Data for this task
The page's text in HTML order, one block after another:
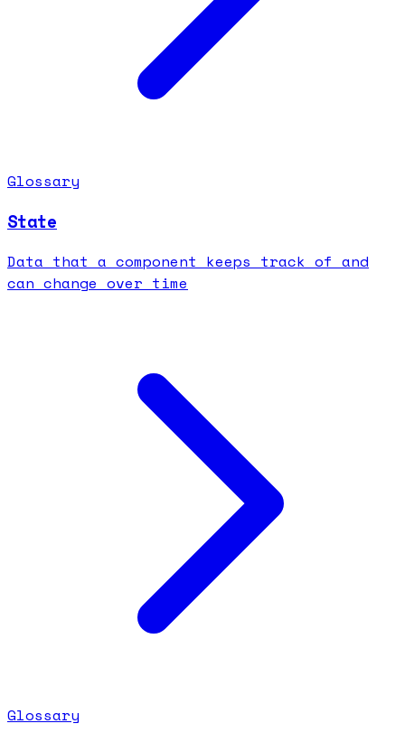
Glossary
State
Data that a component keeps track of and
can change over time
Glossary
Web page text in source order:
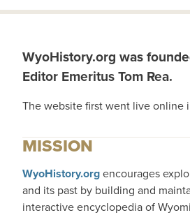
WyoHistory.org was
Editor Emeritus Tom Rea.
The website first went live online
MISSION
WyoHistory.orgencourages
and its past by building and
interactive encyclopedia of
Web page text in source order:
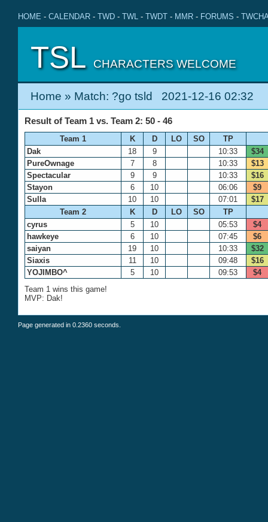
HOME - CALENDAR - TWD - TWL - TWDT - MMR - FORUMS -
TSL CHARACTERS WELCOME
Home » Match: ?go tsld 2021-12-16 02:32
Result of Team 1 vs. Team 2: 50 - 46
Team 1 K D LO SO
TP
Dak
18 9 10:33
$34
PureOwnage
7 8 10:33
$13
Spectacular
9 9 10:33
$16
Stayon
6 10 06:06
$9
Sulla
10 10 07:01
$17
Team 2
K D LO SO
TP
cyrus
5 10 05:53
$4
hawkeye
6 10 07:45
$6
saiyan
19 10 10:33
$32
Siaxis
11 10 09:48
$16
YOJIMBO^
5 10 09:53
$4
Team 1 wins this game!
MVP: Dak!
Page generated in 0.2360 seconds.
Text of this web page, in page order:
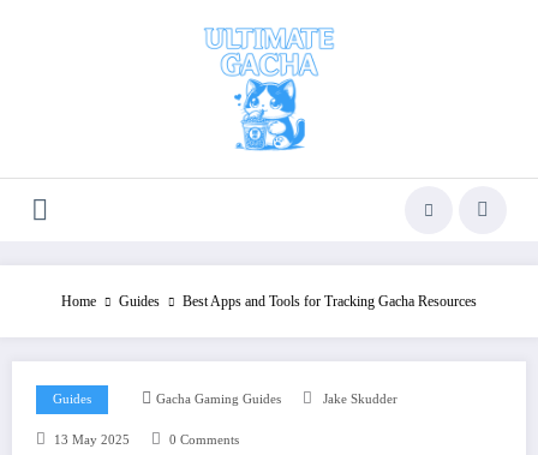
Home Guides Best Apps and Tools for Tracking Gacha Resources
Guides Gacha Gaming Guides Jake Skudder
13 May 2025 0 Comments
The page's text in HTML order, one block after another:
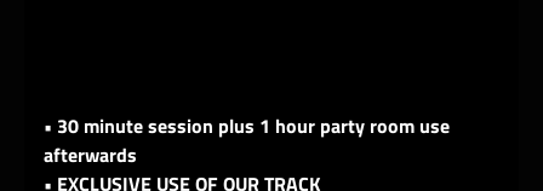
• 30 minute session plus 1 hour party room use
afterwards
• EXCLUSIVE USE OF OUR TRACK
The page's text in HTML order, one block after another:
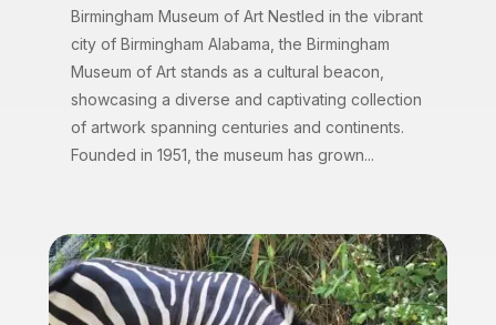
Birmingham Museum of Art Nestled in the vibrant
city of Birmingham Alabama, the Birmingham
Museum of Art stands as a cultural beacon,
showcasing a diverse and captivating collection
of artwork spanning centuries and continents.
Founded in 1951, the museum has grown...
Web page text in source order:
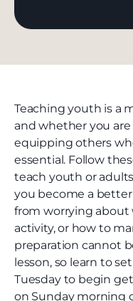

Exercise aim
When you restate the listing, keep every word as it is and drop the pictures.

Response
The page's text in HTML order, one block after another:
Glossary
State
Data that a component keeps track of and
can change over time
Glossary
Web page text in source order:
WyoHistory.org was
Editor Emeritus Tom Rea.
The website first went live online
MISSION
WyoHistory.orgencourages
and its past by building and
interactive encyclopedia of
Web page text in source order:
HOME - CALENDAR - TWD - TWL - TWDT - MMR - FORUMS -
TSL CHARACTERS WELCOME
Home » Match: ?go tsld 2021-12-16 02:32
Result of Team 1 vs. Team 2: 50 - 46
Team 1 K D LO SO
TP
Dak
18 9 10:33
$34
PureOwnage
7 8 10:33
$13
Spectacular
9 9 10:33
$16
Stayon
6 10 06:06
$9
Sulla
10 10 07:01
$17
Team 2
K D LO SO
TP
cyrus
5 10 05:53
$4
hawkeye
6 10 07:45
$6
saiyan
19 10 10:33
$32
Siaxis
11 10 09:48
$16
YOJIMBO^
5 10 09:53
$4
Team 1 wins this game!
MVP: Dak!
Page generated in 0.2360 seconds.
Text of this web page, in page order:
Home Guides Best Apps and Tools for Tracking Gacha Resources
Guides Gacha Gaming Guides Jake Skudder
13 May 2025 0 Comments
The page's text in HTML order, one block after another:
• 30 minute session plus 1 hour party room use
afterwards
• EXCLUSIVE USE OF OUR TRACK
The page's text in HTML order, one block after another:
Birmingham Museum of Art Nestled in the vibrant
city of Birmingham Alabama, the Birmingham
Museum of Art stands as a cultural beacon,
showcasing a diverse and captivating collection
of artwork spanning centuries and continents.
Founded in 1951, the museum has grown...
Web page text in source order:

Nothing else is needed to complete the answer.